◆ Instructions for the task ◆
Starting at the first line of the data and ending at the line with "Your email address will not be published.", copy each line exactly. Include both of those lines, but no pictures.
===== Material supplied
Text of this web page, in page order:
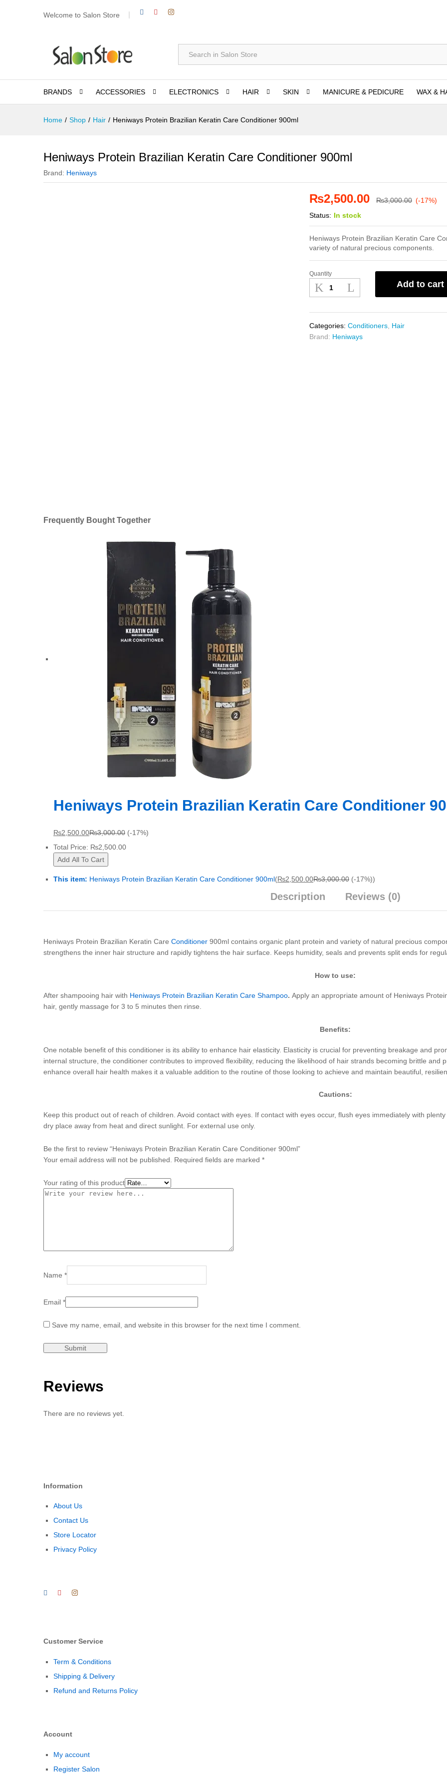
Welcome to Salon Store
BRANDS ACCESSORIES ELECTRONICS HAIR SKIN MANICURE & PEDICURE WAX &
Home / Shop / Hair / Heniways Protein Brazilian Keratin Care Conditioner 900ml
Heniways Protein Brazilian Keratin Care Conditioner 900ml
Brand: Heniways
₨2,500.00 ₨3,000.00 (-17%)
Status: In stock
Heniways Protein Brazilian Keratin Care
variety of natural precious components.
Heniways
Protein
Brazilian
Conditioner
900ml
Quantity
Add to cart
Categories:Conditioners, Hair
Brand: Heniways
Frequently Bought Together
Heniways Protein Brazilian Keratin Care Conditioner
₨2,500.00₨3,000.00 (-17%)
Total Price: ₨2,500.00
Add All To Cart
This item: Heniways Protein Brazilian Keratin Care Conditioner 900ml(₨2,500.00₨3,000.00 (-17%))
Description Reviews (0)
Heniways Protein Brazilian Keratin Care Conditioner 900ml contains organic plant protein and variety of natural precious
strengthens the inner hair structure and rapidly tightens the hair surface. Keeps humidity, seals and prevents split ends for
How to use:
After shampooing hair with Heniways Protein Brazilian Keratin Care Shampoo. Apply an appropriate amount of Heniways
hair, gently massage for 3 to 5 minutes then rinse.
Benefits:
One notable benefit of this conditioner is its ability to enhance hair elasticity. Elasticity is crucial for preventing breakage and
internal structure, the conditioner contributes to improved flexibility, reducing the likelihood of hair strands becoming brittle and
enhance overall hair health makes it a valuable addition to the routine of those looking to achieve and maintain beautiful,
Cautions:
Keep this product out of reach of children. Avoid contact with eyes. If contact with eyes occur, flush eyes immediately with
dry place away from heat and direct sunlight. For external use only.
Be the first to review “Heniways Protein Brazilian Keratin Care Conditioner 900ml”
Your email address will not be published.
Required fields are marked *
Your rating of this product
Name *
Email *
Save my name, email, and website in this browser for the next time I comment.
Reviews
There are no reviews yet.
Information
About Us
Contact Us
Store Locator
Privacy Policy
Customer Service
Term & Conditions
Shipping & Delivery
Refund and Returns Policy
Account
My account
Register Salon
==========
◆ The answer ◆
Text of this web page, in page order:
Welcome to Salon Store
BRANDS ACCESSORIES ELECTRONICS HAIR SKIN MANICURE & PEDICURE WAX &
Home / Shop / Hair / Heniways Protein Brazilian Keratin Care Conditioner 900ml
Heniways Protein Brazilian Keratin Care Conditioner 900ml
Brand: Heniways
₨2,500.00 ₨3,000.00 (-17%)
Status: In stock
Heniways Protein Brazilian Keratin Care
variety of natural precious components.
Heniways
Protein
Brazilian
Conditioner
900ml
Quantity
Add to cart
Categories:Conditioners, Hair
Brand: Heniways
Frequently Bought Together
Heniways Protein Brazilian Keratin Care Conditioner
₨2,500.00₨3,000.00 (-17%)
Total Price: ₨2,500.00
Add All To Cart
This item: Heniways Protein Brazilian Keratin Care Conditioner 900ml(₨2,500.00₨3,000.00 (-17%))
Description Reviews (0)
Heniways Protein Brazilian Keratin Care Conditioner 900ml contains organic plant protein and variety of natural precious
strengthens the inner hair structure and rapidly tightens the hair surface. Keeps humidity, seals and prevents split ends for
How to use:
After shampooing hair with Heniways Protein Brazilian Keratin Care Shampoo. Apply an appropriate amount of Heniways
hair, gently massage for 3 to 5 minutes then rinse.
Benefits:
One notable benefit of this conditioner is its ability to enhance hair elasticity. Elasticity is crucial for preventing breakage and
internal structure, the conditioner contributes to improved flexibility, reducing the likelihood of hair strands becoming brittle and
enhance overall hair health makes it a valuable addition to the routine of those looking to achieve and maintain beautiful,
Cautions:
Keep this product out of reach of children. Avoid contact with eyes. If contact with eyes occur, flush eyes immediately with
dry place away from heat and direct sunlight. For external use only.
Be the first to review “Heniways Protein Brazilian Keratin Care Conditioner 900ml”
Your email address will not be published.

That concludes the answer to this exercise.